The problem came down to communication and societal expectations. Society expects me, as a man, to want sex, and to want it frequently. I expected myself to want it. I literally tricked myself into thinking I wanted it, just thinking I had a low sex drive, that when I got married it would change. It didn't. I blamed myself for being inadequate..I never heard of asexuality or people not wanting sex...I'd heard of impotency, but those people still wanted sex, they just physically couldn't. So I never communicated to my wife about my lack of sex drive before we married. That wasn't fair to either of us, but honestly, I didn't know any better. When it started to be a problem after the baby was born and she wanted sex again, I tried to be the husband she wanted, but I couldn't because that's not who I am. She complained at me a lot for not initiating sex, ever, not wanting her, and I felt so terrible. She blamed me for her lack of confidence and insecurity because she must be unattractive and unloved if her husband won't make love to her. I was riddled with guilt. I assured her that was not the case, I just never thought about sex, ever, not with her or anyone, so how could I initiate something I never thought about? I offered on many occasions to 'satisfy' her without intercourse, but she refused, saying that wasn't what she wanted, it had to be mutual, and it had to be all out sex. So I did my best, which wasn't good enough. For years this caused tension and hurt feelings. I can't blame her for feeling the way she did. I couldn't understand why she wouldn't let me satisfy her needs in other ways other than full blown sex, because an orgasm is an orgasm, right? And why did it matter to her that I have an orgasm when I repeatedly told her I didn't need or want one? Things weren't going well and I was the bad guy.

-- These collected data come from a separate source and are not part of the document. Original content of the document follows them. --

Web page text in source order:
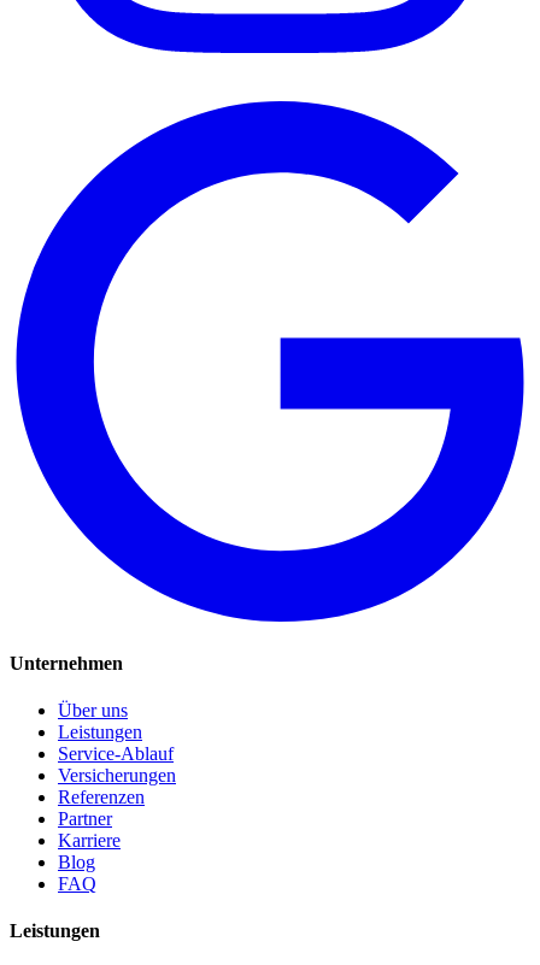
Unternehmen
Über uns
Leistungen
Service-Ablauf
Versicherungen
Referenzen
Partner
Karriere
Blog
FAQ
Leistungen
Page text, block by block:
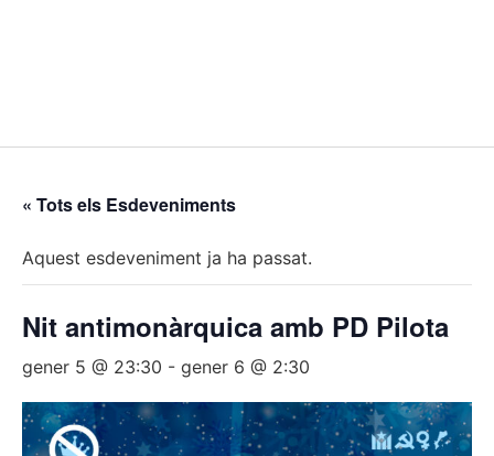
« Tots els Esdeveniments
Aquest esdeveniment ja ha passat.
Nit antimonàrquica amb PD Pilota
gener 5 @ 23:30 - gener 6 @ 2:30
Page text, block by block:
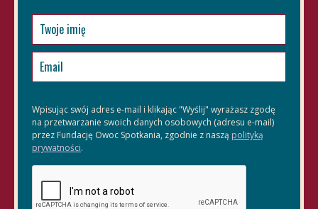
Wpisując swój adres e-mail i klikając "Wyślij" wyrażasz zgodę
na przetwarzanie swoich danych osobowych (adresu e-mail)
przez Fundację Owoc Spotkania, zgodnie z naszą polityką
prywatności.
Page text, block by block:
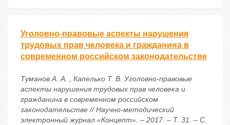
Уголовно-правовые аспекты нарушения
трудовых прав человека и гражданина в
современном российском законодательстве
Туманов А. А. , Капелько Т. В. Уголовно-правовые
аспекты нарушения трудовых прав человека и
гражданина в современном российском
законодательстве // Научно-методический
электронный журнал «Концепт». – 2017. – Т. 31. – С.
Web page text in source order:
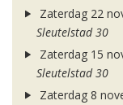
Zaterdag 22
Sleutelstad 30
Zaterdag 15
Sleutelstad 30
Zaterdag 8
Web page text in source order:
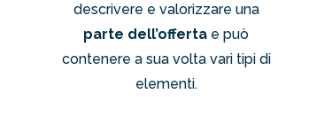
descrivere e valorizzare una
parte dell’offerta e può
contenere a sua volta vari tipi di
elementi.
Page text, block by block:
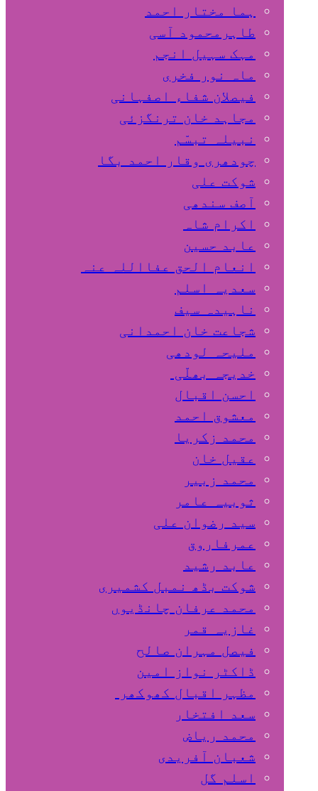
ہما مختار احمد
طاہرمحمود آسی
مہک سہیل انجم
ماہ نور فخری
فیصلان شفاء اصفہانی
مجاہد خان ترنگزئی
نبیلہ تبسّم
چودھری وقار احمد بگا
شوکت علی
آصف سندھی
اکرام شاہ
عابد حسین
انعام الحق عفااللہ عنہ
سعدیہ اسلم
ناہیدہ سیف
شجاعت خان احمدانی
ملیحہ لودھی
خدیجہ بھلّی
احسن اقبال
معشوق احمد
محمد زکریا
عقیل خان
محمد زبیر
ثوبیہ عامر
سید رضوان علی
عمرفاروق
عابد رشید
شوکت بڈھ نمبل کشمیری
محمد عرفان چانڈیوں
غازیہ قمر
فیصل مہران صالح
ڈاکٹر نواز امین
مظہر اقبال کھوکھر
سعد افتخار
محمد ریاض
شعبان آفریدی
اسلم گل
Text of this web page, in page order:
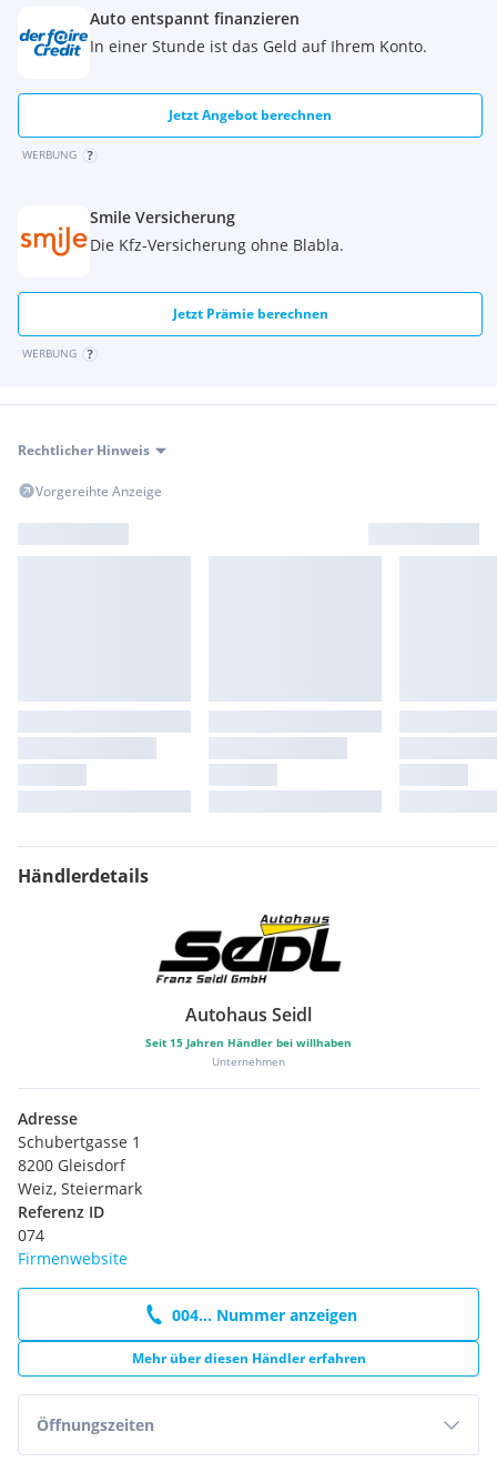
Auto entspannt finanzieren
In einer Stunde ist das Geld auf Ihrem Konto.
Jetzt Angebot berechnen
WERBUNG
Smile Versicherung
Die Kfz-Versicherung ohne Blabla.
Jetzt Prämie berechnen
WERBUNG
Rechtlicher Hinweis
Vorgereihte Anzeige
Händlerdetails
Autohaus Seidl
Seit 15 Jahren Händler bei willhaben
Unternehmen
Adresse
Schubertgasse 1
8200 Gleisdorf
Weiz, Steiermark
Referenz ID
074
Firmenwebsite
004... Nummer anzeigen
Mehr über diesen Händler erfahren
Öffnungszeiten
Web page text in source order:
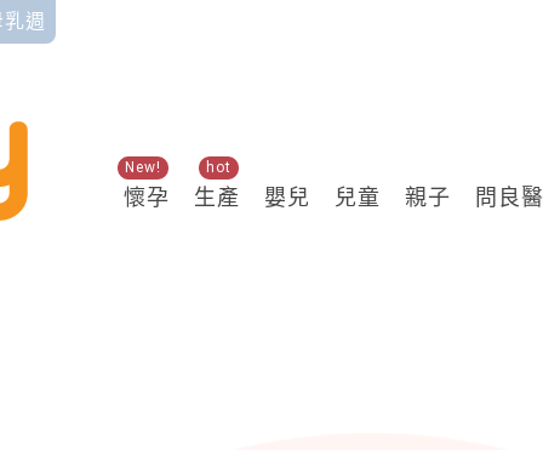
週
懷孕
New!
生產
hot
嬰兒 兒童 親子 問良醫
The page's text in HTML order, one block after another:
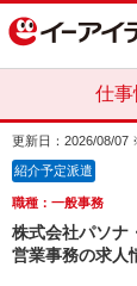
仕事
更新日：2026/08/07
紹介予定派遣
職種：一般事務
株式会社パソナ
営業事務の求人
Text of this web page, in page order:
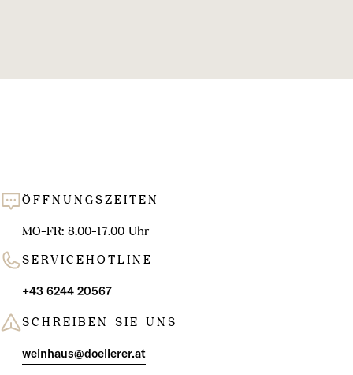
ÖFFNUNGSZEITEN
MO-FR: 8.00-17.00 Uhr
SERVICEHOTLINE
+43 6244 20567
SCHREIBEN SIE UNS
weinhaus@doellerer.at
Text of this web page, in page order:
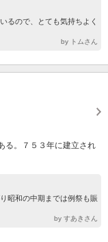
るので、とても気持ちよく
by トムさん
る。７５３年に建立され
昭和の中期までは例祭も賑
by すあきさん
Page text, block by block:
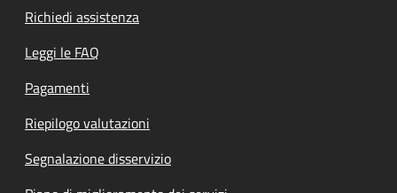
Richiedi assistenza
Leggi le FAQ
Pagamenti
Riepilogo valutazioni
Segnalazione disservizio
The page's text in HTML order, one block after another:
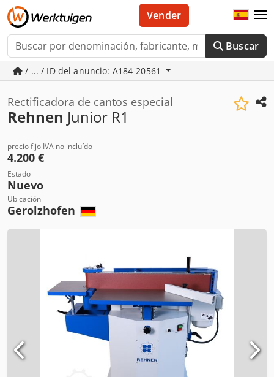
Buscar
Vender
/ ... / ID del anuncio: A184-20561
Rectificadora de cantos especial
Rehnen Junior R1
precio fijo IVA no incluído
4.200 €
Estado
Nuevo
Ubicación
Gerolzhofen
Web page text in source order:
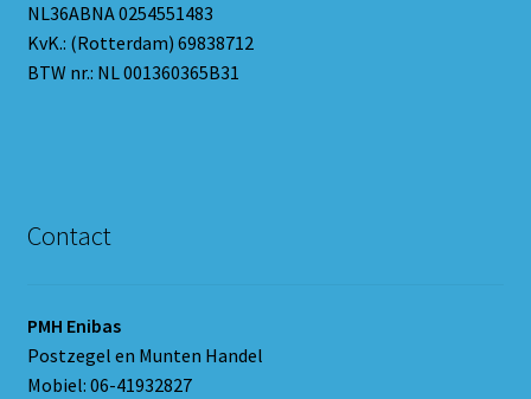
NL36ABNA 0254551483
KvK.: (Rotterdam) 69838712
BTW nr.: NL 001360365B31
Contact
PMH Enibas
Postzegel en Munten Handel
Mobiel: 06-41932827
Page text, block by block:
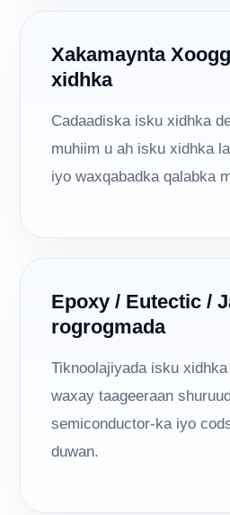
Xakamaynta
xidhka
Cadaadiska isku xidhka
muhiim u ah isku xidhka
iyo waxqabadka qalabka
Epoxy / Eutectic /
rogrogmada
Tiknoolajiyada isku
waxay taageeraan
semiconductor-ka iyo
duwan.
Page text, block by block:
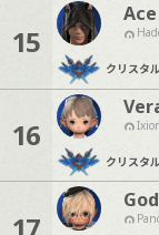
15
クリスタル
16
クリスタル
17
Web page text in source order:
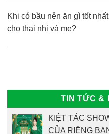
Khi có bầu nên ăn gì tốt nhất
cho thai nhi và mẹ?
TIN TỨC &
KIỆT TÁC
CỦA RIÊNG
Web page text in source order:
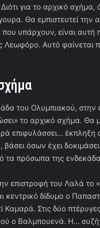
για το αρχικό
Θα εμπιστευτεί την
υπάρχουν, είναι αυτή
Λεωφόρο. Αυτό φαίνεται
του Ολυμπιακού, στην
το αρχικό σχήμα.
επιφυλάσσει… έκπληξη
όσων έχει
τα πρόσωπα της
επιστροφή του Λαλά το
κεντρικό δίδυμο ο
Στις δύο
ο Βαλμπουενά. Η…
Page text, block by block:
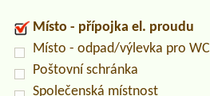
Místo - přípojka el. proudu
Místo - odpad/výlevka pro WC
Poštovní schránka
Společenská místnost
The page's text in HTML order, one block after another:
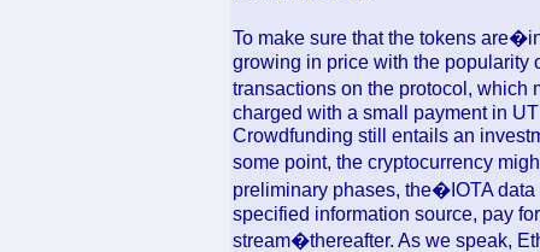
To make sure that the tokens
growing in price with the popularity
transactions on the protocol,
charged with a small payment in
Crowdfunding still entails an
some point, the cryptocurrency
preliminary phases, the�IOTA
specified information source, pay
stream�thereafter. As we speak,
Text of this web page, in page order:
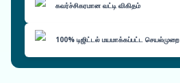
கவர்ச்சிகரமான வட்டி விகிதம்
100% டிஜிட்டல் மயமாக்கப்பட்ட செயல்முறை
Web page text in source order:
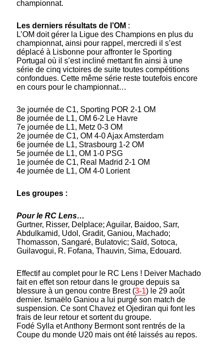
championnat.
Les derniers résultats de l’OM :
L’OM doit gérer la Ligue des Champions en plus du
championnat, ainsi pour rappel, mercredi il s’est
déplacé à Lisbonne pour affronter le Sporting
Portugal où il s’est incliné mettant fin ainsi à une
série de cinq victoires de suite toutes compétitions
confondues. Cette même série reste toutefois encore
en cours pour le championnat…
3e journée de C1, Sporting POR 2-1 OM
8e journée de L1, OM 6-2 Le Havre
7e journée de L1, Metz 0-3 OM
2e journée de C1, OM 4-0 Ajax Amsterdam
6e journée de L1, Strasbourg 1-2 OM
5e journée de L1, OM 1-0 PSG
1e journée de C1, Real Madrid 2-1 OM
4e journée de L1, OM 4-0 Lorient
Les groupes :
Pour le RC Lens…
Gurtner, Risser, Delplace; Aguilar, Baidoo, Sarr,
Abdulkamid, Udol, Gradit, Ganiou, Machado;
Thomasson, Sangaré, Bulatovic; Saïd, Sotoca,
Guilavogui, R. Fofana, Thauvin, Sima, Edouard.
Effectif au complet pour le RC Lens ! Deiver Machado
fait en effet son retour dans le groupe depuis sa
blessure à un genou contre Brest (3-1) le 29 août
dernier. Ismaëlo Ganiou a lui purgé son match de
suspension. Ce sont Chavez et Ojediran qui font les
frais de leur retour et sortent du groupe.
Fodé Sylla et Anthony Bermont sont rentrés de la
Coupe du monde U20 mais ont été laissés au repos.
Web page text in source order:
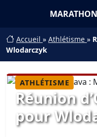
Accueil » Athlétisme »
Wlodarczyk
ATHLÉTISME
Réunion
pour
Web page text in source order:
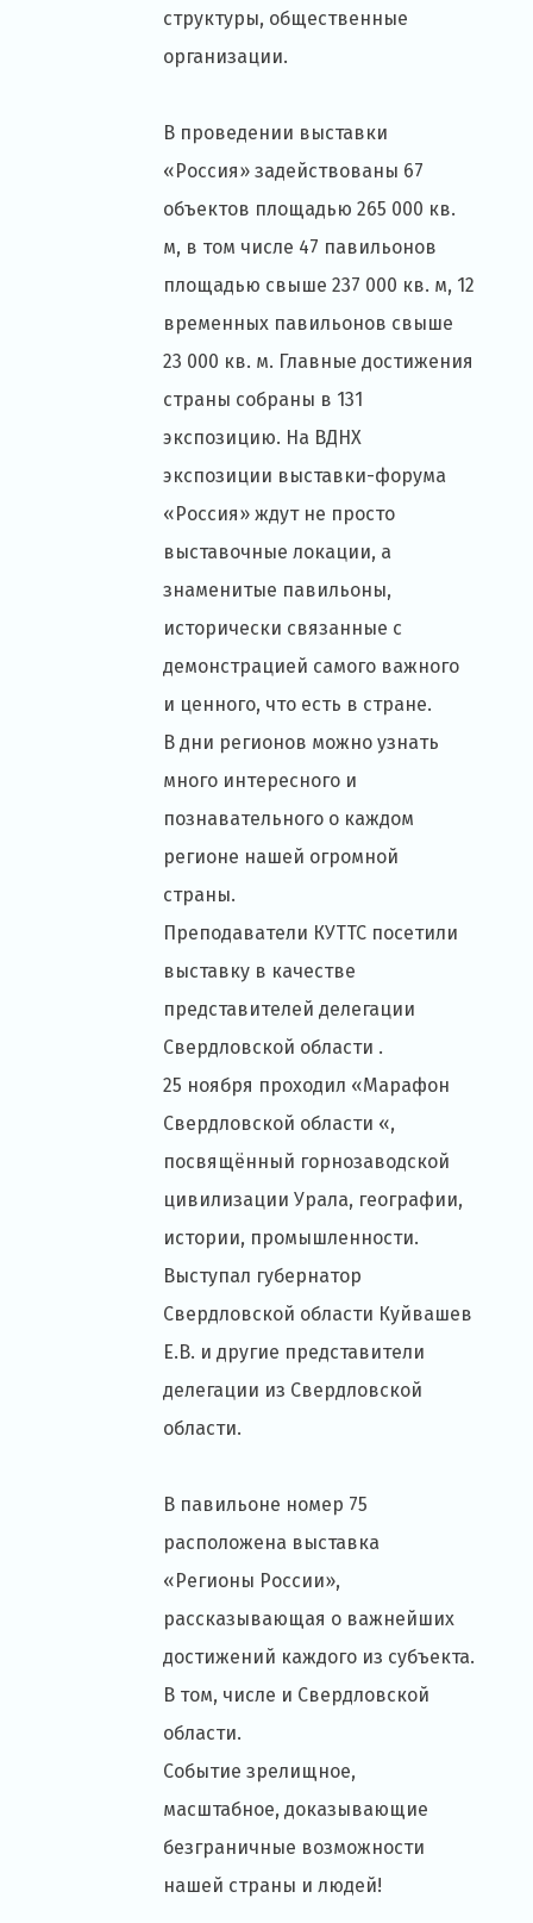
структуры, общественные
организации.
В проведении выставки
«Россия» задействованы 67
объектов площадью 265 000 кв.
м, в том числе 47 павильонов
площадью свыше 237 000 кв. м, 12
временных павильонов свыше
23 000 кв. м. Главные достижения
страны собраны в 131
экспозицию. На ВДНХ
экспозиции выставки-форума
«Россия» ждут не просто
выставочные локации, а
знаменитые павильоны,
исторически связанные с
демонстрацией самого важного
и ценного, что есть в стране.
В дни регионов можно узнать
много интересного и
познавательного о каждом
регионе нашей огромной
страны.
Преподаватели КУТТС посетили
выставку в качестве
представителей делегации
Свердловской области .
25 ноября проходил «Марафон
Свердловской области «,
посвящённый горнозаводской
цивилизации Урала, географии,
истории, промышленности.
Выступал губернатор
Свердловской области Куйвашев
Е.В. и другие представители
делегации из Свердловской
области.
В павильоне номер 75
расположена выставка
«Регионы России»,
рассказывающая о важнейших
достижений каждого из субъекта.
В том, числе и Свердловской
области.
Событие зрелищное,
масштабное, доказывающие
безграничные возможности
нашей страны и людей!
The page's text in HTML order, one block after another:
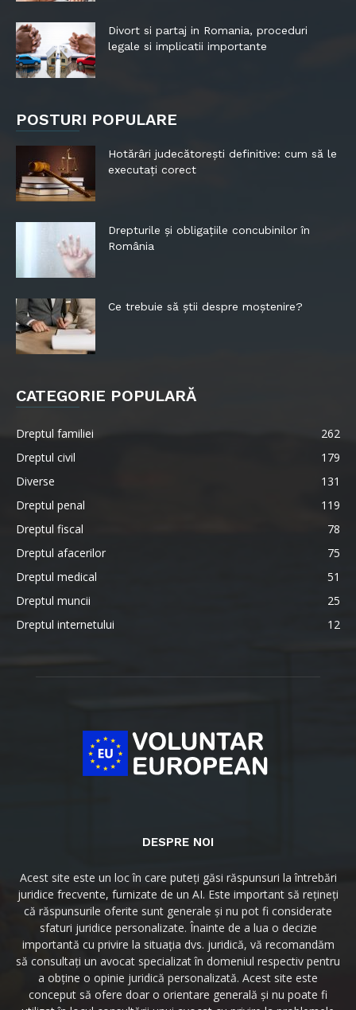
Divort si partaj in Romania, proceduri
legale si implicatii importante
POSTURI POPULARE
Hotărâri judecătorești definitive: cum să le
executați corect
Drepturile și obligațiile concubinilor în
România
Ce trebuie să știi despre moștenire?
CATEGORIE POPULARĂ
Dreptul familiei
262
Dreptul civil
179
Diverse
131
Dreptul penal
119
Dreptul fiscal
78
Dreptul afacerilor
75
Dreptul medical
51
Dreptul muncii
25
Dreptul internetului
12
DESPRE NOI
Acest site este un loc în care puteți găsi răspunsuri la întrebări
juridice frecvente, furnizate de un AI. Este important să rețineți
că răspunsurile oferite sunt generale și nu pot fi considerate
sfaturi juridice personalizate. Înainte de a lua o decizie
importantă cu privire la situația dvs. juridică, vă recomandăm
să consultați un avocat specializat în domeniul respectiv pentru
a obține o opinie juridică personalizată. Acest site este
conceput să ofere doar o orientare generală și nu poate fi
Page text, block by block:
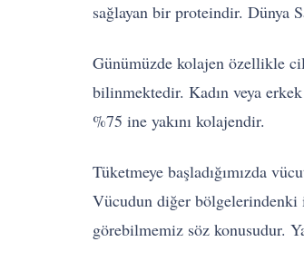
sağlayan bir proteindir. Dünya
Günümüzde kolajen özellikle
bilinmektedir. Kadın veya
%75 ine yakını kolajendir.
Tüketmeye başladığımızda
Vücudun diğer bölgelerindenki
görebilmemiz söz konusudur.
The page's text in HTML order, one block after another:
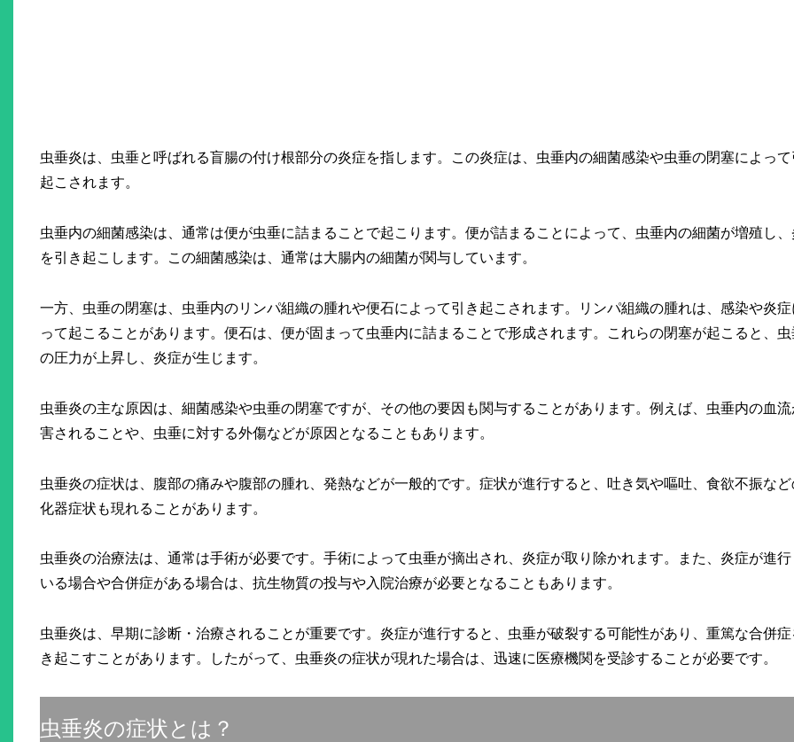
虫垂炎は、虫垂と呼ばれる盲腸の付け根部分の炎症を指します。この炎症は、虫垂内の細菌感染や虫垂の閉塞によって
起こされます。
虫垂内の細菌感染は、通常は便が虫垂に詰まることで起こります。便が詰まることによって、虫垂内の細菌が増殖し、
を引き起こします。この細菌感染は、通常は大腸内の細菌が関与しています。
一方、虫垂の閉塞は、虫垂内のリンパ組織の腫れや便石によって引き起こされます。リンパ組織の腫れは、感染や炎症
って起こることがあります。便石は、便が固まって虫垂内に詰まることで形成されます。これらの閉塞が起こると、虫
の圧力が上昇し、炎症が生じます。
虫垂炎の主な原因は、細菌感染や虫垂の閉塞ですが、その他の要因も関与することがあります。例えば、虫垂内の血流
害されることや、虫垂に対する外傷などが原因となることもあります。
虫垂炎の症状は、腹部の痛みや腹部の腫れ、発熱などが一般的です。症状が進行すると、吐き気や嘔吐、食欲不振など
化器症状も現れることがあります。
虫垂炎の治療法は、通常は手術が必要です。手術によって虫垂が摘出され、炎症が取り除かれます。また、炎症が進行
いる場合や合併症がある場合は、抗生物質の投与や入院治療が必要となることもあります。
虫垂炎は、早期に診断・治療されることが重要です。炎症が進行すると、虫垂が破裂する可能性があり、重篤な合併症
き起こすことがあります。したがって、虫垂炎の症状が現れた場合は、迅速に医療機関を受診することが必要です。
虫垂炎の症状とは？
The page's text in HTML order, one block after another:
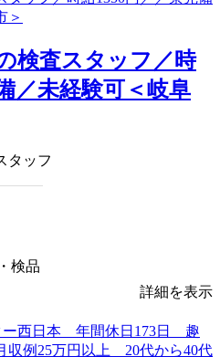
検査スタッフ／時
／未経験可＜岐阜
タッフ
検品
詳細を表示
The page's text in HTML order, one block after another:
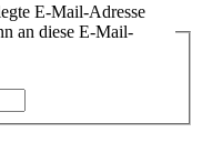
E-Mail-Adresse
an diese E-Mail-
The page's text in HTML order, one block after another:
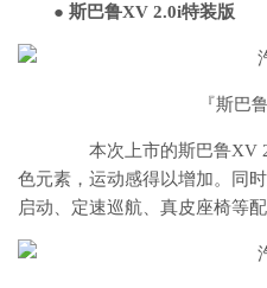
● 斯巴鲁XV 2.0i特装版
『斯巴
本次上市的斯巴鲁XV
色元素，运动感得以增加。同
启动、定速巡航、真皮座椅等
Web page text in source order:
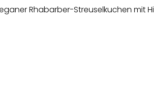
Rhabarber-Streuselkuchen mit
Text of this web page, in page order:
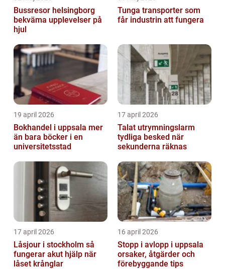
Bussresor helsingborg
bekväma upplevelser på
hjul
Tunga transporter som
får industrin att fungera
19 april 2026
Bokhandel i uppsala mer
än bara böcker i en
universitetsstad
17 april 2026
Talat utrymningslarm
tydliga besked när
sekunderna räknas
17 april 2026
Låsjour i stockholm så
fungerar akut hjälp när
låset krånglar
16 april 2026
Stopp i avlopp i uppsala
orsaker, åtgärder och
förebyggande tips

Just a few days ago I heard about AVEN and realised I was not a freak for not wanting to have sex or be touched back during intimate contact. I read and learned and got the confidence to write my wife a letter about how much I loved her, where I was (a)sexually, and where I could see our intimate life going if she would just be more open about it. It was a scary thing to do but at the same time very relieving. The response wasn't exactly what I hoped but it was overall positive and she was receptive to my ideas. In the last 2 days since we resolved things it's been a lot happier around here. We're getting along better and being more affectionate. The blame game is over.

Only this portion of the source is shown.